If we set, n =2, $u_j=\sqrt{P(y_i=j|\vec{x}_i)}$ also as, $P(y_i=j|\vec{x}_i) \geq 0$, we can set $v_j=\sqrt{P(y_i=j|\vec{x}_i)}.z_j$; we get,
$$\begin{aligned}
 &\left(\sum_{j=1}^2 \sqrt{P(y_i=j|\vec{x}_i)}.\sqrt{P(y_i=j|\vec{x}_i)}.z_j\right)^2 \leq \sum_{j=1}^2P(y_i=j|\vec{x}_i).\sum_{j=1}^2P(y_i=j|\vec{x}_i).z_j^2 \\ 
 \implies & \left(\sum_{j=1}^2 P(y_i=j|\vec{x}_i).z_j\right)^2 \leq \sum_{j=1}^2P(y_i=j|\vec{x}_i).z_j^2
\end{aligned}$$

As, $\sum_{j=1}^2P(y_i=j|\vec{x}_i) = 1$.
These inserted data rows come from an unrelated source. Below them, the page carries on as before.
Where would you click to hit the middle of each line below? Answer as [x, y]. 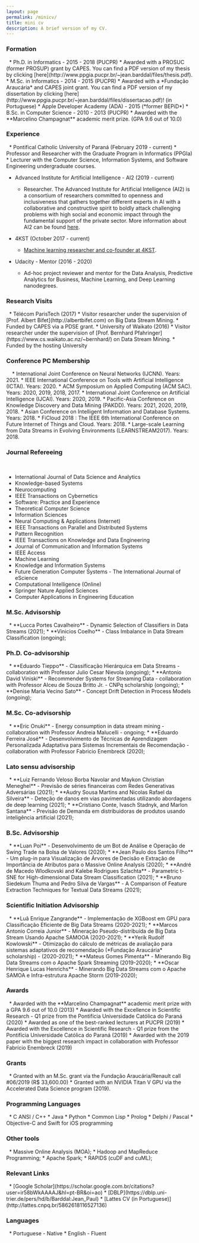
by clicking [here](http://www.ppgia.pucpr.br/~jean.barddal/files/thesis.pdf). [99, 74]
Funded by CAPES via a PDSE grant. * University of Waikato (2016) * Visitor [98, 327]
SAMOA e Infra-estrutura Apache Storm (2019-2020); [72, 975]
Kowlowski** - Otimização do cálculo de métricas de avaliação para [89, 944]
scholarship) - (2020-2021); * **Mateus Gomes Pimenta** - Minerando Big [99, 956]
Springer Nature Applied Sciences [56, 590]
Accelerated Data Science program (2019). [59, 1089]
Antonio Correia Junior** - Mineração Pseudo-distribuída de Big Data [91, 931]
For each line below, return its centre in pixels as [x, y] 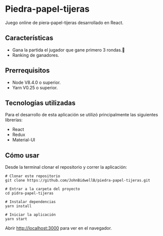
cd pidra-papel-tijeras [29, 193]
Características [29, 38]
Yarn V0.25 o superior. [35, 87]
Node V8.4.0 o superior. [36, 82]
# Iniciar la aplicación [30, 215]
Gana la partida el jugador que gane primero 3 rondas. [68, 50]
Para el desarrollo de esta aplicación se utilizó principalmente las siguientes [81, 115]
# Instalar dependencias [30, 202]
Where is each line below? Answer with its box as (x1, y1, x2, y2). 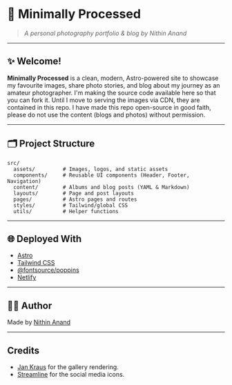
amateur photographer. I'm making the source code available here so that (7, 88, 216, 97)
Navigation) (7, 177, 41, 185)
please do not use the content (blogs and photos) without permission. (7, 110, 206, 119)
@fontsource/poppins (17, 266, 79, 275)
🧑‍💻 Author (7, 299, 52, 311)
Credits (7, 344, 40, 356)
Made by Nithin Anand (7, 318, 71, 326)
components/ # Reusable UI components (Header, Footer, (13, 172, 190, 179)
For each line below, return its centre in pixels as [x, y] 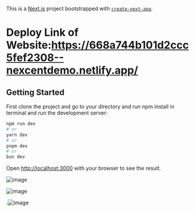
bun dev [16, 157]
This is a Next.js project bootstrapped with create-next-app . [80, 9]
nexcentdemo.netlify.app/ [72, 70]
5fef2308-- [35, 58]
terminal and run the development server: [57, 113]
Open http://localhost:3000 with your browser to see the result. [84, 168]
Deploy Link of [43, 33]
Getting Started [35, 92]
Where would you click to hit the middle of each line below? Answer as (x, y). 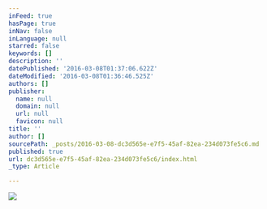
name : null (34, 99)
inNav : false (30, 31)
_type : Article (34, 167)
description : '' (36, 62)
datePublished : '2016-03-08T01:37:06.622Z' (83, 69)
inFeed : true (30, 16)
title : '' (25, 129)
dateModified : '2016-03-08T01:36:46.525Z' (81, 76)
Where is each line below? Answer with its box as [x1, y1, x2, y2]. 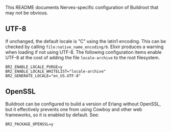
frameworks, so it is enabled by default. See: [5, 112, 100, 118]
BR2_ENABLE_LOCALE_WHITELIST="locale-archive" [5, 69, 106, 74]
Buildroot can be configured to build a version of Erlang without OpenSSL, [5, 101, 161, 107]
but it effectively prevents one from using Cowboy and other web [5, 106, 142, 112]
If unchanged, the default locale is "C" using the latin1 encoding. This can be [5, 38, 166, 44]
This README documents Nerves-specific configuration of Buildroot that [5, 5, 159, 10]
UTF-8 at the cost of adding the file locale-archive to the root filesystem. [5, 54, 160, 60]
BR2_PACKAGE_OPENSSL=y [5, 121, 54, 127]
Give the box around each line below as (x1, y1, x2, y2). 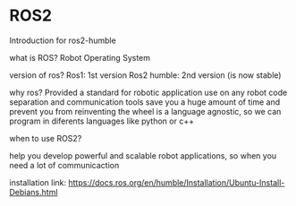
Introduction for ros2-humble (9, 35, 116, 46)
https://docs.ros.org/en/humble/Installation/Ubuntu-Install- (68, 176, 285, 188)
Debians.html (9, 186, 58, 197)
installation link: (9, 176, 67, 188)
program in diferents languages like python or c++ (9, 116, 195, 126)
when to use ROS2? (9, 133, 82, 143)
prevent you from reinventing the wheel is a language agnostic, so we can (9, 106, 282, 116)
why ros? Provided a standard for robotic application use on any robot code (9, 87, 288, 98)
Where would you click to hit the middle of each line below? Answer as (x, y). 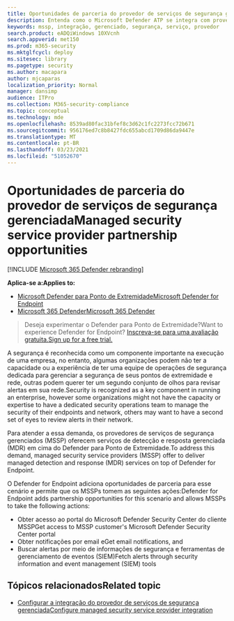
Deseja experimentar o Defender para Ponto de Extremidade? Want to (124, 324)
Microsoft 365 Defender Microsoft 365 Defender (86, 311)
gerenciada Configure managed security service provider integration (115, 610)
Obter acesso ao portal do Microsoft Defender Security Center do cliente (122, 519)
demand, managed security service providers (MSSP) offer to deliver (106, 455)
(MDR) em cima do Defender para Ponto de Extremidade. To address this (111, 447)
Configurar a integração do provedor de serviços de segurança (108, 602)
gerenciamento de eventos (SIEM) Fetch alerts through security (108, 556)
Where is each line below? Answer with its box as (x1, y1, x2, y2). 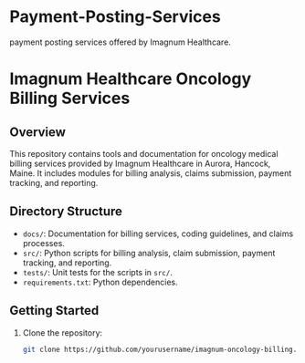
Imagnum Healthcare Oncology (9, 68, 252, 89)
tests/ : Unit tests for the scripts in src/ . (22, 266, 174, 277)
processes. (22, 237, 66, 248)
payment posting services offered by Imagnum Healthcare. (9, 36, 231, 47)
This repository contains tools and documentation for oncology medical (9, 148, 279, 159)
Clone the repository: (22, 327, 103, 338)
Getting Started (9, 303, 100, 318)
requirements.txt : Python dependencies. (22, 276, 178, 287)
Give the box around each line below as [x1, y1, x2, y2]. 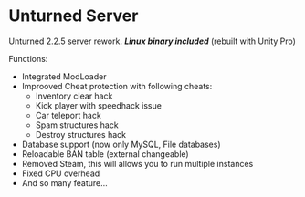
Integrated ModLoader [21, 70, 107, 82]
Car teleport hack [35, 109, 101, 120]
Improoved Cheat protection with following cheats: [21, 80, 213, 91]
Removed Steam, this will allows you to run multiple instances [21, 158, 254, 169]
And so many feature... [21, 177, 109, 188]
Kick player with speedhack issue [35, 99, 162, 110]
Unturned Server [8, 5, 139, 26]
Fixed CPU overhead [21, 168, 100, 179]
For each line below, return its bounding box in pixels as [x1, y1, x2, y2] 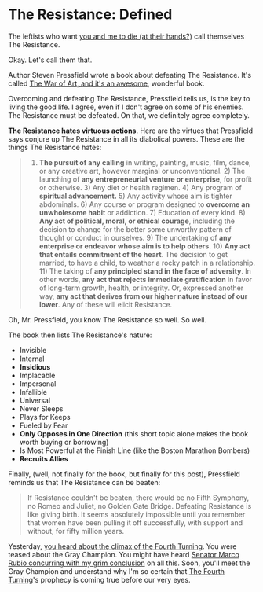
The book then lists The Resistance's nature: [8, 330, 152, 340]
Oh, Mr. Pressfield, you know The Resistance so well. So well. [8, 314, 207, 324]
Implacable [19, 370, 56, 380]
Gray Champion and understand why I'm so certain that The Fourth [8, 566, 225, 575]
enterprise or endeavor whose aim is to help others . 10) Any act [38, 241, 250, 251]
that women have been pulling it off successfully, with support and [27, 517, 243, 528]
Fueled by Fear [19, 421, 68, 430]
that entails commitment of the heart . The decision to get [38, 249, 228, 259]
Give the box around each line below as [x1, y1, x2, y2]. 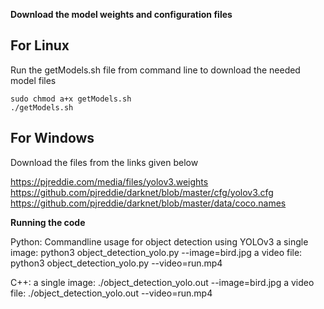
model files [10, 74, 57, 86]
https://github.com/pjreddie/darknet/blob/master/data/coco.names [10, 197, 287, 209]
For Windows [10, 130, 95, 147]
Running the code [10, 216, 86, 228]
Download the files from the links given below [10, 156, 199, 168]
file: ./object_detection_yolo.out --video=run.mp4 [10, 287, 213, 299]
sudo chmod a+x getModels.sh [10, 94, 132, 104]
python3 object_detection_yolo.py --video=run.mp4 [10, 257, 223, 269]
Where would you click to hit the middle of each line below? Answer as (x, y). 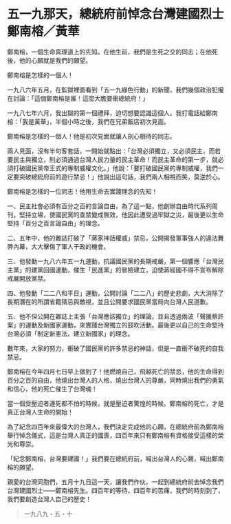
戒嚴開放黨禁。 (28, 278)
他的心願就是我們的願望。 (55, 60)
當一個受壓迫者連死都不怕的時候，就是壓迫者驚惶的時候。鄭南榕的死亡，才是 (115, 403)
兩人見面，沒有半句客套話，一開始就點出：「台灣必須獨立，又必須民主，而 (111, 151)
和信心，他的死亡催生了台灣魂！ (52, 389)
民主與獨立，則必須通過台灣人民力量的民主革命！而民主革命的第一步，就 (115, 159)
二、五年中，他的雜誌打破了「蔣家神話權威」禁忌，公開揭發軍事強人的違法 (112, 238)
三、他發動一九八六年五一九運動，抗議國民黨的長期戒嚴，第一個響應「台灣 (112, 261)
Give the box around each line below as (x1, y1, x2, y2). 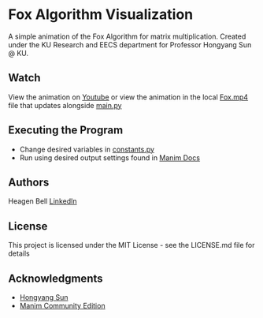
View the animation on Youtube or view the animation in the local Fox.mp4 (8, 92, 249, 102)
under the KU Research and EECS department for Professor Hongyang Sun (8, 39, 252, 49)
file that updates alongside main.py (8, 100, 122, 110)
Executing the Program (8, 124, 124, 137)
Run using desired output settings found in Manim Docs (19, 152, 201, 163)
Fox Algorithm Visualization (8, 6, 194, 24)
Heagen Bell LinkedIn (8, 196, 77, 206)
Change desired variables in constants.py (19, 144, 155, 154)
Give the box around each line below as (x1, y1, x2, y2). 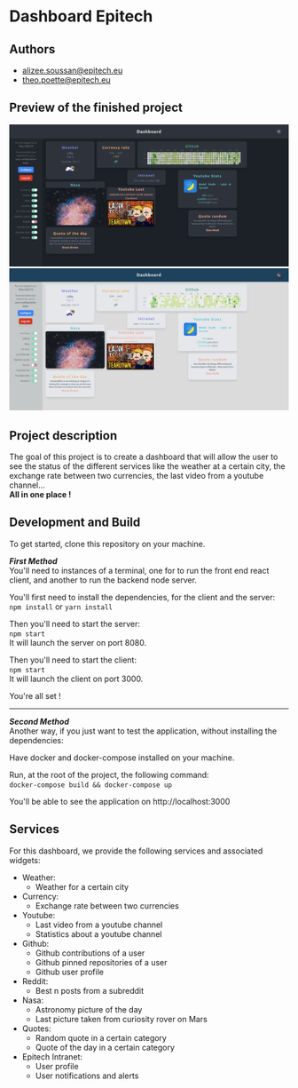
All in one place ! (9, 488, 72, 499)
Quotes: (21, 1023, 51, 1034)
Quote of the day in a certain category (35, 1042, 176, 1052)
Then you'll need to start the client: (9, 655, 137, 665)
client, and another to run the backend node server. (9, 575, 198, 585)
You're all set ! (9, 690, 62, 701)
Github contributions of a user (35, 948, 145, 958)
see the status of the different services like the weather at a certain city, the (9, 460, 286, 472)
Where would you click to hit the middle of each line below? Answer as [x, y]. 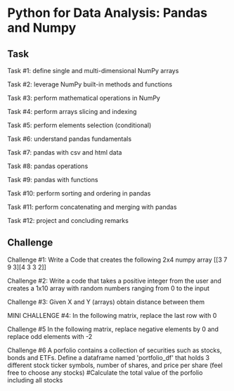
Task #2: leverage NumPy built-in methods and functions [90, 84]
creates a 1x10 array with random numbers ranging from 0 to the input [108, 288]
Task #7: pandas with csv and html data [65, 152]
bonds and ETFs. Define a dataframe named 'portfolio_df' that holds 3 [108, 357]
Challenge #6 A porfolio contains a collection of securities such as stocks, [115, 350]
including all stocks [35, 380]
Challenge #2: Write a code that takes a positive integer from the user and [114, 281]
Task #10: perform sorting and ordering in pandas [79, 193]
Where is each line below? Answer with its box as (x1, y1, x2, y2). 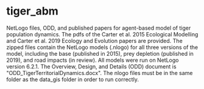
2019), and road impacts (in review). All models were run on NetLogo (6, 56, 179, 64)
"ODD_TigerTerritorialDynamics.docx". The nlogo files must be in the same (6, 69, 193, 76)
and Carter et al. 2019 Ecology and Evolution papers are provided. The (6, 37, 183, 44)
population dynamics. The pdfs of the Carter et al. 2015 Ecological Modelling (6, 30, 199, 38)
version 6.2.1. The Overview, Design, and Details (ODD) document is (6, 62, 177, 70)
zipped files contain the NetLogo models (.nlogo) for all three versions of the (6, 44, 199, 51)
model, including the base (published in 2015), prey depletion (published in (6, 50, 194, 57)
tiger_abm (6, 4, 59, 18)
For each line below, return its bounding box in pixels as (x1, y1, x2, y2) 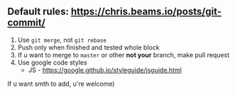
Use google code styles (17, 58, 87, 67)
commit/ (7, 17, 46, 29)
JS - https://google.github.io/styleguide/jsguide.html (28, 65, 182, 74)
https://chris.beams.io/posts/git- (70, 6, 222, 18)
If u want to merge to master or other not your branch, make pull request (17, 50, 230, 59)
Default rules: (7, 6, 70, 18)
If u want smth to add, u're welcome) (7, 79, 115, 88)
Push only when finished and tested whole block (17, 43, 160, 52)
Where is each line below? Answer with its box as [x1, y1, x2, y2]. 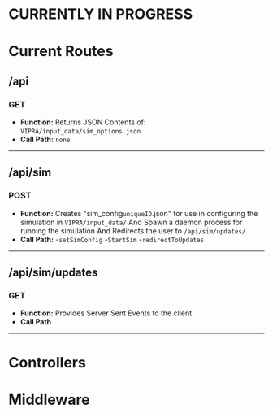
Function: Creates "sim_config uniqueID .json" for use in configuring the [19, 208, 258, 218]
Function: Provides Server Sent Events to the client [19, 308, 193, 318]
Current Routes [8, 42, 114, 61]
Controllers [8, 353, 87, 372]
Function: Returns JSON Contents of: [19, 117, 146, 127]
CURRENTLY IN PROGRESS [8, 5, 193, 24]
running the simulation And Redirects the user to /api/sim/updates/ [19, 225, 246, 236]
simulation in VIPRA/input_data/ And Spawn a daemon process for [19, 217, 243, 227]
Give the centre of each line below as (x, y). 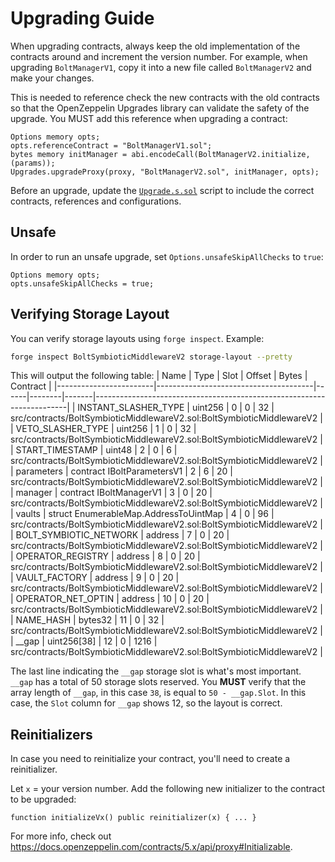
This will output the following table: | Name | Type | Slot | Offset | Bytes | (159, 376)
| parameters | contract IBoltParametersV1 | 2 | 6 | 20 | (122, 471)
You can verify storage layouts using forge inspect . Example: (137, 338)
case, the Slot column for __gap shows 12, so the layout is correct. (146, 703)
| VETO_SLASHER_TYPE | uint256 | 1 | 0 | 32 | (103, 429)
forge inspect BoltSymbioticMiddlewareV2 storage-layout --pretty (151, 357)
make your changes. (52, 78)
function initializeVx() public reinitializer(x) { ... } (133, 818)
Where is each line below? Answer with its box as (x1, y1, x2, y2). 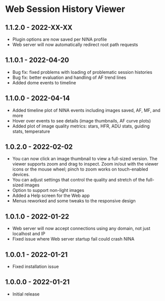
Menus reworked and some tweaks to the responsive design (12, 198, 136, 204)
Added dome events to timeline (12, 79, 76, 85)
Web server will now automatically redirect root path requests (12, 42, 138, 48)
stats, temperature (12, 128, 51, 134)
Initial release (12, 291, 40, 297)
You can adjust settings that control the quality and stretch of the (12, 177, 145, 183)
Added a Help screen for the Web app (12, 192, 90, 199)
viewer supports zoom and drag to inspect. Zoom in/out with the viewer (12, 161, 159, 167)
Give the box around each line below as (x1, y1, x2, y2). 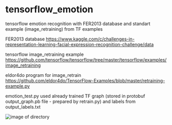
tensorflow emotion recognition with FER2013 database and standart (5, 20, 150, 27)
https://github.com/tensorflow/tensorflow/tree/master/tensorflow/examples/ (5, 56, 167, 62)
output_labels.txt (5, 103, 41, 110)
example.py (5, 83, 30, 89)
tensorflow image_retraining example (5, 51, 84, 57)
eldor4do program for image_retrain (5, 72, 81, 78)
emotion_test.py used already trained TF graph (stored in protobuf (5, 93, 145, 99)
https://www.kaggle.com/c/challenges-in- (46, 36, 135, 42)
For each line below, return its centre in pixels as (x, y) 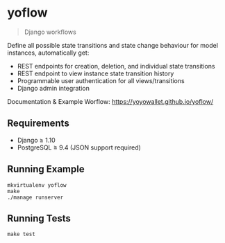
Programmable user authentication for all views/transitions (101, 80)
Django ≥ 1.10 (36, 140)
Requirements (38, 124)
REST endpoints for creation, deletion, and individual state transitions (116, 66)
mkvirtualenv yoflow (37, 185)
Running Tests (39, 218)
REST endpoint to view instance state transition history (95, 73)
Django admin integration (53, 88)
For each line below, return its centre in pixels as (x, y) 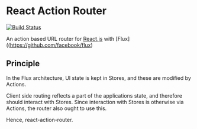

So, $\vec{z}^T.P.\vec{z} \geq 0$. So, P is positive semi-definite.

Using the above steps we can prove that -H is negative semi-definite, so H is positive semi-definite.